A Romance of Wastdale
- First edition
- Author: A.E.W. Mason
- Language: English
- Genre: Drama
- Set in: English Lake District
- Publisher: E. Mathews
- Publication date: 1895
- Publication place: United Kingdom
- Media type: Print
- Pages: 139

= A Romance of Wastdale (novel) =

1895 novel by A.E.W. Mason

A Romance of Wastdale is the first novel of the English author A.E.W. Mason, published in 1895.

==Plot==
After an absence of three years, David Gordon returns to the farmhouse in Wastdale in the Lake District where he and two climbing companions, Arkwright and Hawke, had been in the habit of spending their Easter vacations. He is to be married to Kate Nugent in a week's time in Keswick. Gordon explains to the landlady that Arkwright had died the previous year, while climbing in Switzerland. In attempting to open a bottle of wine, Arkwright had accidentally broken the bottle and had sliced an artery in his wrist. Gordon did what he could, but in the absence of medical aid his friend had died overnight on the rockface. Gordon is estranged from his other companion Austen Hawke – they had become rivals for Kate – and he is horrified when the landlady tells him that Hawke still returns to climb every Easter, and is at this moment staying at a nearby inn.

Gordon had met Kate three years earlier at Hawke's house in London. He idolized her excessively, re-fashioning a second world in her image, and he had been unhappy when, after her mother had died eight months into their engagement, Kate had insisted on travelling alone to India to visit her uncle.

Gordon pays an evening visit to Hawke at the inn. Hawke receives him suspiciously, and apparently with fear. As he leaves to return to the farmhouse, Gordon see a woman quietly come along the lane and enter the inn. It is Kate. He finds a convenient vantage point outside Hawke's open window from where he is able to see and hear the interview. Hawke is in possession of incriminating letters, sent to him by Kate while he and she were both in India. Although she recovers some, others he keeps, evidently intending blackmail.
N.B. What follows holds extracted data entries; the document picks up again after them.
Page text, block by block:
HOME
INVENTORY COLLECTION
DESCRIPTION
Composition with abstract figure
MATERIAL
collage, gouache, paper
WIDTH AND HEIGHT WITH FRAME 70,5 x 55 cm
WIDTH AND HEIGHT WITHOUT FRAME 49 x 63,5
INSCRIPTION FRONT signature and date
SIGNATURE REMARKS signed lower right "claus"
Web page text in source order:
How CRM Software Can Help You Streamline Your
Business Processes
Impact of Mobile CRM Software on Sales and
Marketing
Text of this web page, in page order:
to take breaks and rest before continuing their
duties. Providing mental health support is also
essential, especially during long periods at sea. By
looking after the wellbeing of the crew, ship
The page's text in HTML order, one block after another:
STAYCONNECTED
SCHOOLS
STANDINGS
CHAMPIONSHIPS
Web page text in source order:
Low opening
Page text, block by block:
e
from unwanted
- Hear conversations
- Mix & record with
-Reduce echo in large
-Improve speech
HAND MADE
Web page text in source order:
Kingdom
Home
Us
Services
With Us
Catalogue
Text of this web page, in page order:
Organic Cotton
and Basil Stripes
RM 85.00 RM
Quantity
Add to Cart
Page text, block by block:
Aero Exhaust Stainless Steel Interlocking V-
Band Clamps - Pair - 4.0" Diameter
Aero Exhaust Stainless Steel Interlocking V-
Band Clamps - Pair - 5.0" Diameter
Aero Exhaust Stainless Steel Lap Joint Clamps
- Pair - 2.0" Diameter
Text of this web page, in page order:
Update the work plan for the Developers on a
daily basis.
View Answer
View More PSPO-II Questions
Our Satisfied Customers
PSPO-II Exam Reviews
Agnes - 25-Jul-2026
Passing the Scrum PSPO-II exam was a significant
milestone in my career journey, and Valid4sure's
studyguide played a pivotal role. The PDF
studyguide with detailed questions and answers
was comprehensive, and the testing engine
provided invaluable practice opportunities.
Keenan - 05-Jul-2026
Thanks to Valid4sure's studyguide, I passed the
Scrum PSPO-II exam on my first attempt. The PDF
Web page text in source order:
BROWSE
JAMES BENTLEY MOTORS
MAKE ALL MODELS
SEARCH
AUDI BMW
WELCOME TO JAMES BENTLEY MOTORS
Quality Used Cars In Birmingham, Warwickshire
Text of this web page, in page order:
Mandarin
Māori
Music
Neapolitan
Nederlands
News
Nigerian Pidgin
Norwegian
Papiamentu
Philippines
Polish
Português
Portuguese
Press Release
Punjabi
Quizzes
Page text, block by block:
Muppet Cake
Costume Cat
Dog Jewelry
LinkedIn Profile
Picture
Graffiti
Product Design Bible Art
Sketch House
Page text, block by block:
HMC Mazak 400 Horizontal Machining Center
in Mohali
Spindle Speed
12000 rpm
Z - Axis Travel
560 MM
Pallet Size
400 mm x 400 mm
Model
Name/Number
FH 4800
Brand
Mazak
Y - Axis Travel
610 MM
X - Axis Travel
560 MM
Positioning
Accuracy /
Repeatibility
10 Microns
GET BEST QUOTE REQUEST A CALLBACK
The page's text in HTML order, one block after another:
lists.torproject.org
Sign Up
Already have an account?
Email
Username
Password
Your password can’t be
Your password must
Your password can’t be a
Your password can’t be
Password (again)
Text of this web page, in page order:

As Kate leaves the inn, devastated and dejected, Gordon confronts her and demands an account of what happened in India.

Kate confesses that she and Hawke had had an affair, although it did not last long, he proving to be a manipulative bully. Kate says that she had never truly loved Gordon and that she had gone to India to escape the shackles of his infatuation for a while: "I always felt as if I was being lifted up reverently and set on a very high and a very small pedestal. And there I had to stand, with my heels together, and my toes turned out, in an attitude of decorum until you had gone. Well, you want people with flat heels to enjoy that. I always wore high ones, and the attitude tired me."

Gordon finds it quite impossible to change his idealistic worldview of Kate, and is oblivious to the possibility of forgiveness. He is unable to accept reality, asking her to say that it was not after all true. She should lie if she must, and he would believe the lie. That she cannot do, and the engagement evidently must be broken off. Gordon says he will take the blame upon himself.

Gordon covertly follows Hawke as he climbs in the hills, intending murder. He accosts Hawke on a high ledge in the mist, pretending the meeting was a coincidence. Hawke, seeking to be friendly, pulls out a bottle of brandy for warmth, asking Gordon to knock the neck off as the cork has been pushed in too deep. Gordon, remembering Arkwright's death and recognising an opportunity in similar circumstances, slides a hidden knife along the bottle and drives it with all his strength into Hawke's wrist. Hawke bleeds to death in the cold, and Gordon retrieves the letters from his inside pocket.

Two days later, Gordon's own body is found at the bottom of a gully at the water's edge, one hand still clutching a torn scrap of sodden paper.

== Principal characters ==

- David Gordon, young climber
- Kate ('Kitty') Nugent, Gordon's fiancée
- Austen Hawke, Gordon's former climbing companion, now rival for Kate
- Arkwright, Gordon's former climbing companion (deceased)

==Background==
An 1896 review in The Bookman noted that the novel had had an unfortunate history, with the publisher to whom Mason had sent the manuscript dissolving their partnership while he was away climbing in the Tyrol. The manuscript disappeared, but luckily was ultimately re-found and accepted.

== Critical reception ==
In his 1923 review of contemporary authors, Arthur St John Adcock noted that the publication of this, Mason's first novel, in 1895 was well enough received by the critics, but public interest was lukewarm, and "Mason seems to have suppressed it with unnecessary rigor."

==Film adaptation==
In 1921 the novel was adapted into a film of the same name by Maurice Elvey.